We are slowly relieving individuals of the responsibility of making sensible choices in life. Instead of holding each other accountable when something goes wrong, we try to structure society to guarantee that nothing untoward ever happens. We fabricate excuses and replace human choices with legal prescriptions. It is no coincidence that the United States, which is bending over backwards to ensure that every wrong has a remedy and its citizens are never exposed to any of the inevitable consequences of their actions, is the home to nine out of every ten lawsuits filed on Planet Earth.

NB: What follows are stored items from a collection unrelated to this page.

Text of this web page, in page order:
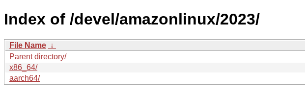
Index of /devel/amazonlinux/2023/
File Name ↓
Parent directory/
x86_64/
aarch64/
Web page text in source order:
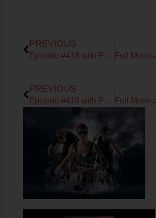
PREVIOUS
Episode #418 with Patrick Sullivan of Jigsaw Health
PREVIOUS
Episode #418 with Patrick Sullivan of Jigsaw Health

The insanity of holding somebody liable for failing to prevent somebody else from doing harm to themselves or others, even at the risk of endangering the life of the person who fails to act, stretches beyond credulity of the Biblical notion of “brother’s keeper.” A man was arrested for false imprisonment when he locked his intoxicated wife in the house to prevent her from driving. A woman who disabled a friend’s vehicle to prevent drunk driving was considered to have committed a crime. Knowing someone is “drunk” is one thing, knowing an “accident” will happen is another. Placing the burden of knowing the difference on the innocent bystander under threat of civil liability is nothing more than a morally-indefensible redistribution of responsibility. To substitute a person’s judgment over what is best for him or her with the judgment of another person is inviting even more lawsuits. What if the potentially drunk driver is tackled or injured during restraint in order to prevent him or her from driving? In the case of Jane Modlesky, can you imagine the media’s treatment of two boys trying to control the actions of a young woman who later sues them for assault? Oh, what a tangled web we weave.

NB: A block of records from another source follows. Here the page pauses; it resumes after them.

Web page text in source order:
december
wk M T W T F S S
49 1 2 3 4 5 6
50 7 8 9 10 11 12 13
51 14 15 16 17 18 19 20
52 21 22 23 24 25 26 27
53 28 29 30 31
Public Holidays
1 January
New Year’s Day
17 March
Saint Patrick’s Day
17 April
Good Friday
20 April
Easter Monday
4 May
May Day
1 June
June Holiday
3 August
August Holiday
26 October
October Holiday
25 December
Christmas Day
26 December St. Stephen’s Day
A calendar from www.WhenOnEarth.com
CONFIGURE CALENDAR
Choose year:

Imposing liability on a person for failing to inject himself as a surrogate parent into the life of another person, strangers and friends, is a bad idea. It opens a Pandora’s Box of devastatingly-bad legal precedent. Our laws reflect our society and, as a society, we are witnessing the slow death of personal responsibility. The 2,000-page Affordable Care Act, virtually-limitless unemployment benefits, debtor-friendly bankruptcy laws, and fair debt collection practices laws, which make it difficult to collect money owed, all contribute to a legal environment which facilitates the death of personal responsibility. In its place, today’s progressive legal agenda has substituted a “collective” view of responsibility as superior to the traditional “individual” perspective on it. Lawsuits are filed against gun manufacturers seeking damages caused by criminals who use guns. The fast food industry must defend lawsuits filed because some people do not know when to stop eating. If you steal, it is because of socioeconomic forces. If you become a teenage mother, it’s because you didn’t receive enough sex education or a lack of economic opportunity. If you murder someone, it’s because of easy gun access, violent movies, violent video games or bullies who picked on you too much on the playground.

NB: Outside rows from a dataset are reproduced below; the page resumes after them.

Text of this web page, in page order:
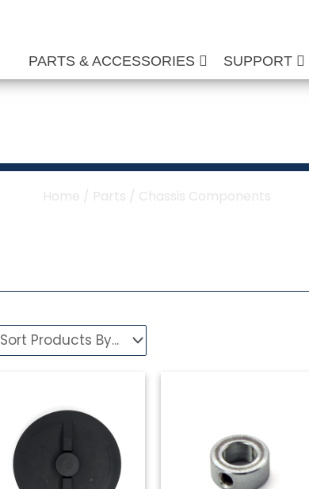
PARTS & ACCESSORIES SUPPORT
Home / Parts / Chassis Components
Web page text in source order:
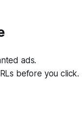
ads.
before you click.

Psychiatrists will continue to provide forensic testimony about the ability of a patient to know the difference between right and wrong. Philosophers will continue to debate Free Will versus Determinism. Lawyers will continue to argue for the guilt or innocence of the accused; but, the simple fact is that a society which is organized on a set of laws that do not include the important role of personal responsibility and the inevitability of bad consequences for bad actions, will not survive. Everyone must be held responsible for their own actions, and no one should ever be held responsible for the acts of another. Turning back lawsuits which try to impose civil liability for failure to prevent another person from making questionable personal choices, including getting in a car drunk, is a meager but necessary first step to reclaiming the important concept of personal responsibility. As Eleanor Roosevelt said, “In the long run, we shape our lives, and we shape ourselves. The process never ends until we die. And, the choices we make are ultimately our own responsibility.”